Uganda perfected it, Rwanda institutionalized it, and now Tanzania has joined the chorus. The EAC’s muted language reflects this shared discomfort: criticizing one member might invite scrutiny of others. It’s safer to celebrate “peaceful elections” than to name authoritarianism for what it is.
Beyond the politics lies the human cost. Behind each statistic is a story: families searching morgues for missing sons, mothers waiting outside police stations for news, journalists silenced for trying to tell the truth.
For many citizens, the ballot box no longer represents hope but ritualized futility. When the vote becomes a performance and results are predetermined, democracy dies quietly, not with explosions but with applause for “stability.”
The EAC’s final report, when it eventually appears, will face a reckoning: double down on diplomacy or confront the truth. Credibility demands honesty. The region’s citizens are watching, and so is the world. Tanzania, once praised for unity and moderation, now risks joining the list of states where elections merely confirm power.

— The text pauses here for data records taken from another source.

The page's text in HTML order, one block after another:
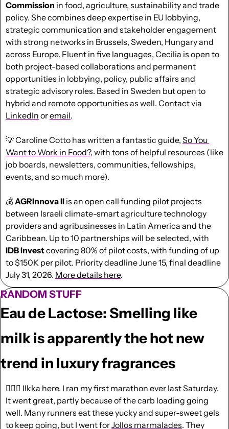
Commission in food, agriculture, sustainability and trade
policy. She combines deep expertise in EU lobbying,
strategic communication and stakeholder engagement
with strong networks in Brussels, Sweden, Hungary and
across Europe. Fluent in five languages, Cecilia is open to
both project-based collaborations and permanent
opportunities in lobbying, policy, public affairs and
strategic advisory roles. Based in Sweden but open to
LinkedIn or email.
💡 Caroline Cotto has written a fantastic guide, So You
Want to Work in Food?, with tons of helpful resources (like
job boards, newsletters, communities, fellowships,
events, and so much more).
💰 AGRInnovaII is an open call funding pilot projects
between Israeli climate-smart agriculture technology
providers and agribusinesses in Latin America and the
IDB Invest covering 80% of pilot costs, with funding of up
to $150K per pilot. Priority deadline June 15, final deadline
July 31, 2026. More details here.
RANDOM STUFF
Eau de Lactose: Smelling like
milk is apparently the hot new
trend in luxury fragrances
🏃🏼‍♂️ Ilkka here. I ran my first marathon ever last Saturday.
It went great, partly because of the carb loading going
well. Many runners eat these yucky and super-sweet gels
to keep going, but I went for Jollos marmalades. They
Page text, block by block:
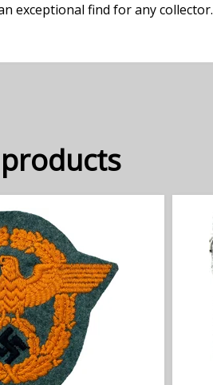
exceptional find for any collector.
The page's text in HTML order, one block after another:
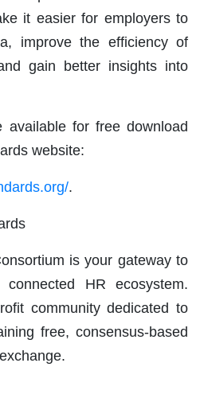
it easier for employers to
improve the efficiency of
gain better insights into
available for free download
website:
.
is your gateway to
HR ecosystem.
community dedicated to
free, consensus-based
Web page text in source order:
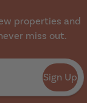
properties and
miss out.
Sign Up
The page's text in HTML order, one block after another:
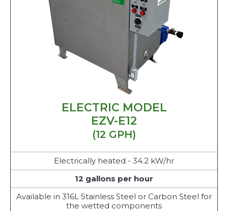
ELECTRIC MODEL
EZV-E12
(12 GPH)
Electrically heated - 34.2 kW/hr
12 gallons per hour
Available in 316L Stainless Steel or Carbon Steel for
the wetted components
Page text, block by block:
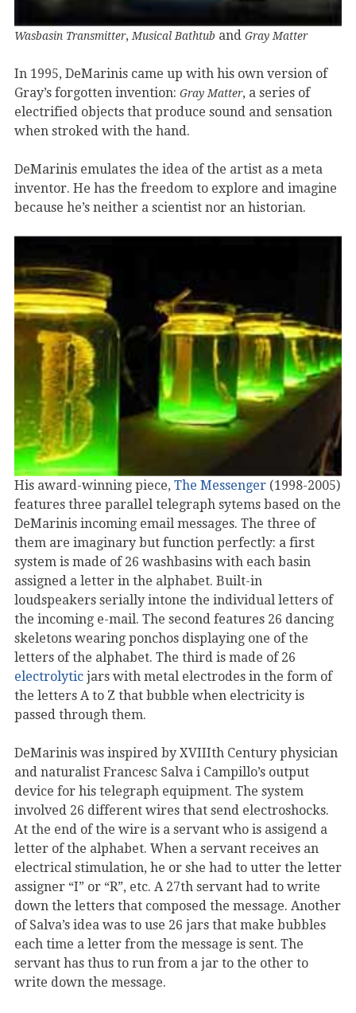
Wasbasin Transmitter,Musical Bathtub and Gray Matter
In 1995, DeMarinis came up with his own version of
Gray’s forgotten invention: Gray Matter, a series of
electrified objects that produce sound and sensation
when stroked with the hand.
DeMarinis emulates the idea of the artist as a meta
inventor. He has the freedom to explore and imagine
because he’s neither a scientist nor an historian.
His award-winning piece, The Messenger (1998-2005)
features three parallel telegraph sytems based on the
DeMarinis incoming email messages. The three of
them are imaginary but function perfectly: a first
system is made of 26 washbasins with each basin
assigned a letter in the alphabet. Built-in
loudspeakers serially intone the individual letters of
the incoming e-mail. The second features 26 dancing
skeletons wearing ponchos displaying one of the
letters of the alphabet. The third is made of 26
electrolytic jars with metal electrodes in the form of
the letters A to Z that bubble when electricity is
passed through them.
DeMarinis was inspired by XVIIIth Century physician
and naturalist Francesc Salva i Campillo’s output
device for his telegraph equipment. The system
involved 26 different wires that send electroshocks.
At the end of the wire is a servant who is assigend a
letter of the alphabet. When a servant receives an
electrical stimulation, he or she had to utter the letter
assigner “I” or “R”, etc. A 27th servant had to write
down the letters that composed the message. Another
of Salva’s idea was to use 26 jars that make bubbles
each time a letter from the message is sent. The
servant has thus to run from a jar to the other to
write down the message.
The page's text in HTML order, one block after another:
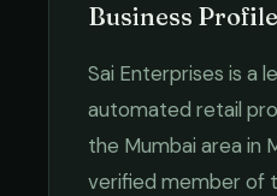
Business Profile
Sai Enterprises is a
automated retail
the Mumbai area in
verified member of
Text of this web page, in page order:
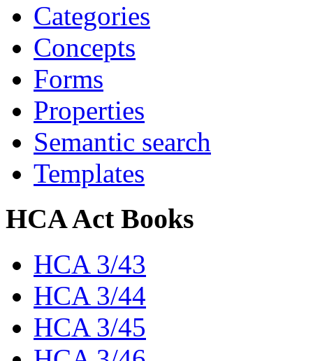
Categories
Concepts
Forms
Properties
Semantic search
Templates
HCA Act Books
HCA 3/43
HCA 3/44
HCA 3/45
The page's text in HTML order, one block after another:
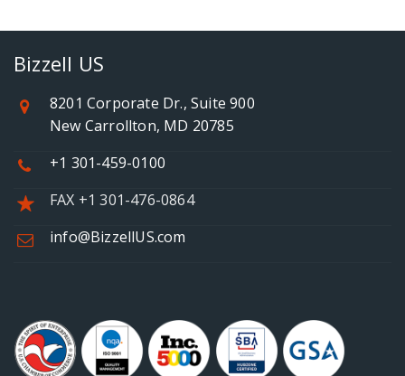
Bizzell US
8201 Corporate Dr., Suite 900
New Carrollton, MD 20785
+1 301-459-0100
FAX +1 301-476-0864
info@BizzellUS.com
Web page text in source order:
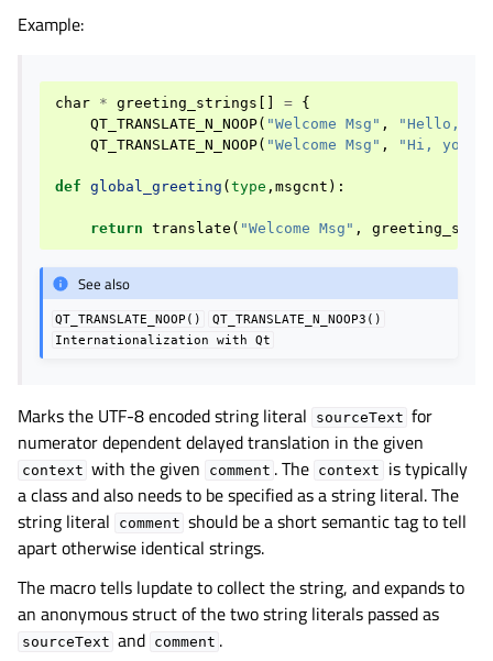
Example:
char * greeting_strings = {
QT_TRANSLATE_N_NOOP( "Welcome Msg" ,
"Hello, you
QT_TRANSLATE_N_NOOP( "Welcome Msg" , "Hi, you
def global_greeting ( type , msgcnt ):
return translate ( "Welcome Msg" ,
See also
QT_TRANSLATE_NOOP()
QT_TRANSLATE_N_NOOP3()
Internationalization
with Qt
Marks the UTF-8 encoded string literal sourceText for
numerator dependent delayed translation in the given
context with the given comment . The context
is typically
a class and also needs to be specified as a string literal. The
string literal
comment should be a short semantic tag to tell
apart otherwise identical strings.
The macro tells lupdate to collect the string, and expands to
an anonymous struct of the two string literals passed as
sourceText and comment .
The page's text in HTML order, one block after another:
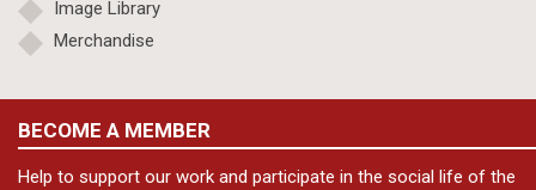
Image Library
Merchandise
BECOME A MEMBER
Help to support our work and participate in the social life of the
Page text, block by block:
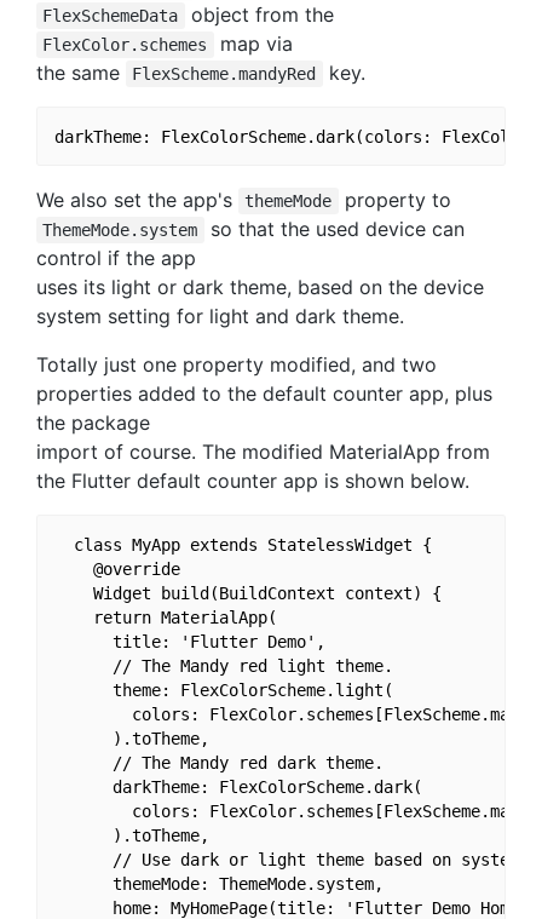
FlexSchemeData object from the
FlexColor.schemes
map via
the same
FlexScheme.mandyRed key.
We also set the app's themeMode property to
ThemeMode.system
so that the used device can
control if the app
uses its light or dark theme, based on the device
system setting for light and dark theme.
Totally just one property modified, and two
properties added to the default counter app, plus
the package
import of course. The modified MaterialApp from
the Flutter default counter app is shown below.
  class MyApp extends StatelessWidget {
    @override
    Widget build(BuildContext context) {
    return MaterialApp(
      title: 'Flutter Demo',
      // The Mandy red light theme.
      theme: FlexColorScheme.light(
colors:
      ).toTheme,
      // The Mandy red dark theme.
      darkTheme: FlexColorScheme.dark(
colors:
      ).toTheme,
// Use dark or light theme based on system
      themeMode: ThemeMode.system,
home: MyHomePage(title: 'Flutter Demo Home
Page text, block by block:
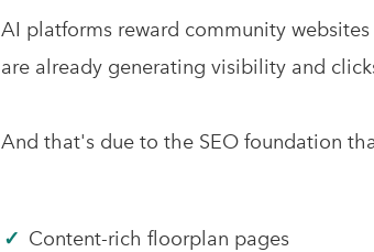
AI platforms reward community
are already generating visibility and
And that's due to the SEO foundation
✓ Content-rich floorplan pages
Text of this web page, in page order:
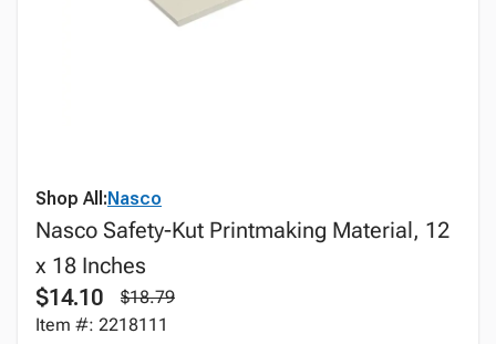
Shop All:Nasco
Nasco Safety-Kut Printmaking Material, 12
x 18 Inches
$14.10
$18.79
Item #: 2218111
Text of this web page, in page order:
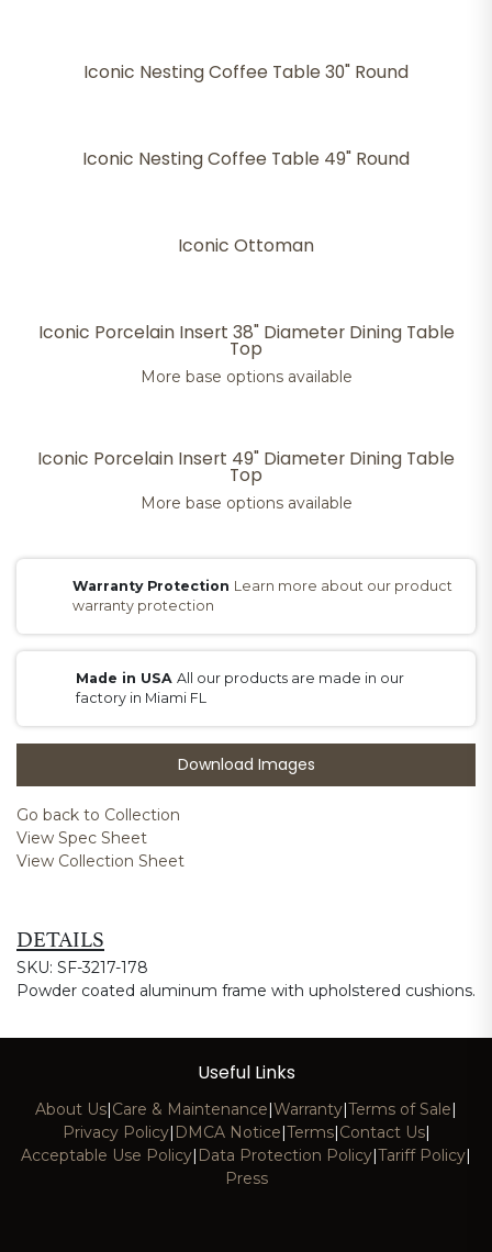
Iconic Nesting Coffee Table 30" Round
Iconic Nesting Coffee Table 49" Round
Iconic Ottoman
Iconic Porcelain Insert 38" Diameter Dining Table
Top
More base options available
Iconic Porcelain Insert 49" Diameter Dining Table
Top
More base options available
Warranty Protection Learn more about our product
warranty protection
Made in USAAll our products are made in our
factory in Miami FL
Download Images
Go back to Collection
View Spec Sheet
View Collection Sheet
DETAILS
SKU: SF-3217-178
Powder coated aluminum frame with upholstered cushions.
Useful Links
About Us|Care & Maintenance|Warranty|Terms of Sale|
Privacy Policy| DMCA Notice|Terms|Contact Us|
Acceptable Use Policy| Data Protection Policy|Tariff Policy|
Press
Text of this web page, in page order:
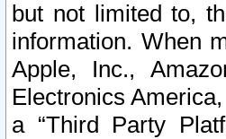
but not limited to,
information. When
Apple, Inc.,
Electronics
a “Third Party
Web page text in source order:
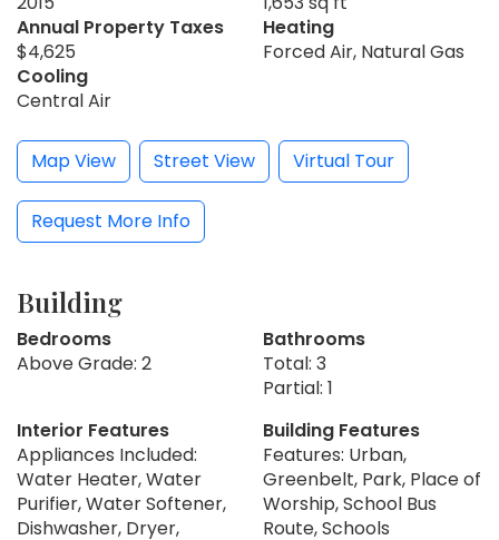
Annual Property Taxes
$4,625
Heating
Forced Air, Natural Gas
Cooling
Central Air
Map View Street View Virtual Tour
Request More Info
Building
Bedrooms
Above Grade: 2
Bathrooms
Total: 3
Partial: 1
Interior Features
Appliances Included:
Water Heater, Water
Purifier, Water Softener,
Dishwasher, Dryer,
Building Features
Features: Urban,
Greenbelt, Park, Place of
Worship, School Bus
Route, Schools
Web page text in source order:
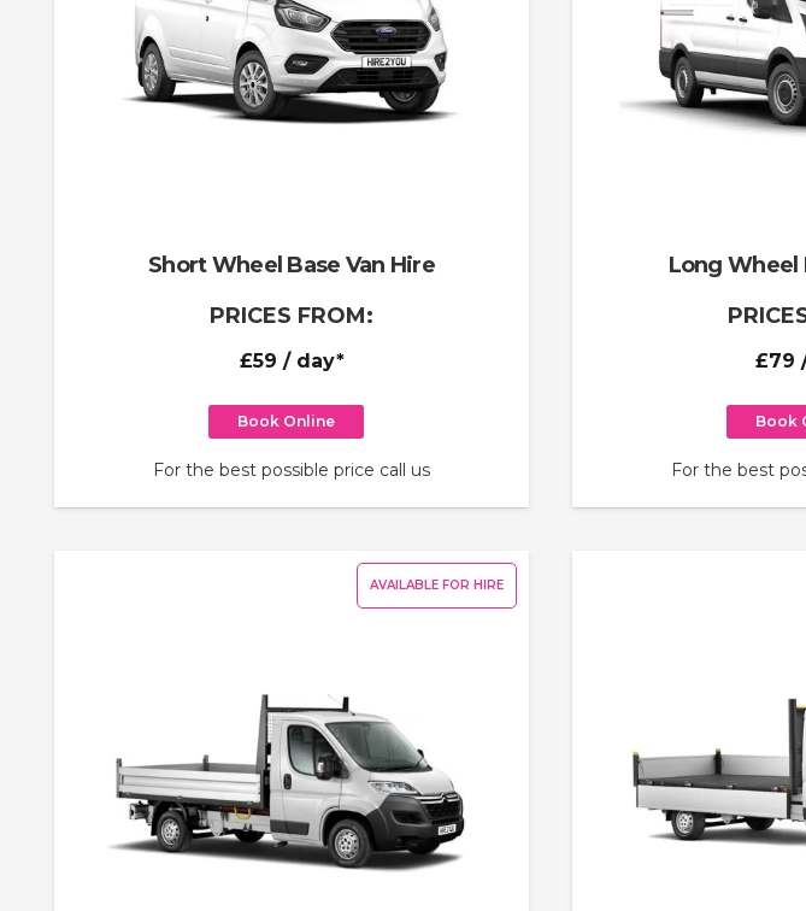
Short Wheel Base Van Hire
PRICES FROM:
£59 / day*
Book Online
For the best possible price call us
Long Wheel
£79
Book
For the best
AVAILABLE FOR HIRE
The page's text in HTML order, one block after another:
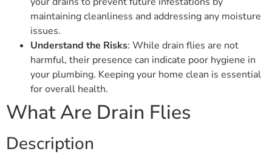
maintaining cleanliness and addressing any moisture
issues.
Understand the Risks: While drain flies are not
harmful, their presence can indicate poor hygiene in
your plumbing. Keeping your home clean is essential
for overall health.
What Are Drain Flies
Description
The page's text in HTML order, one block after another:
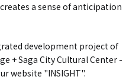
a sense of anticipation
development project of
+ Saga City Cultural Center -
website "INSIGHT".
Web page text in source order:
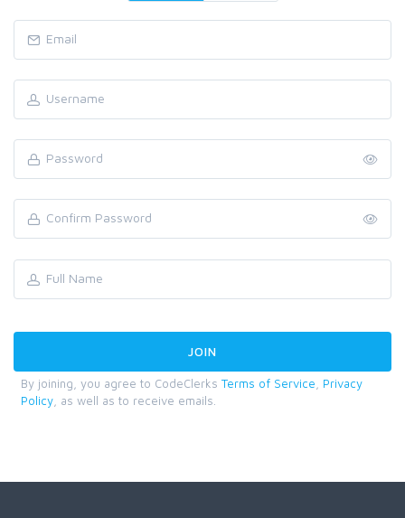
By joining, you agree to CodeClerks Terms of Service
Privacy
Policy , as well as to receive emails.

In the end, this is bigger than Tanzania. It’s about the soul of East African democracy, whether regional institutions can protect people instead of regimes. Lumumba captured it best: “Africa’s tragedy is not the absence of elections, but the presence of elections without democracy.”
Tanzania’s 2025 vote stands as a case study in that tragedy, the spectacle of ballots without choice, observers without courage, and a people left wondering if anyone is still listening. Democracy, after all, doesn’t die in darkness alone. Sometimes it dies under the polite applause of those who were sent to watch over it.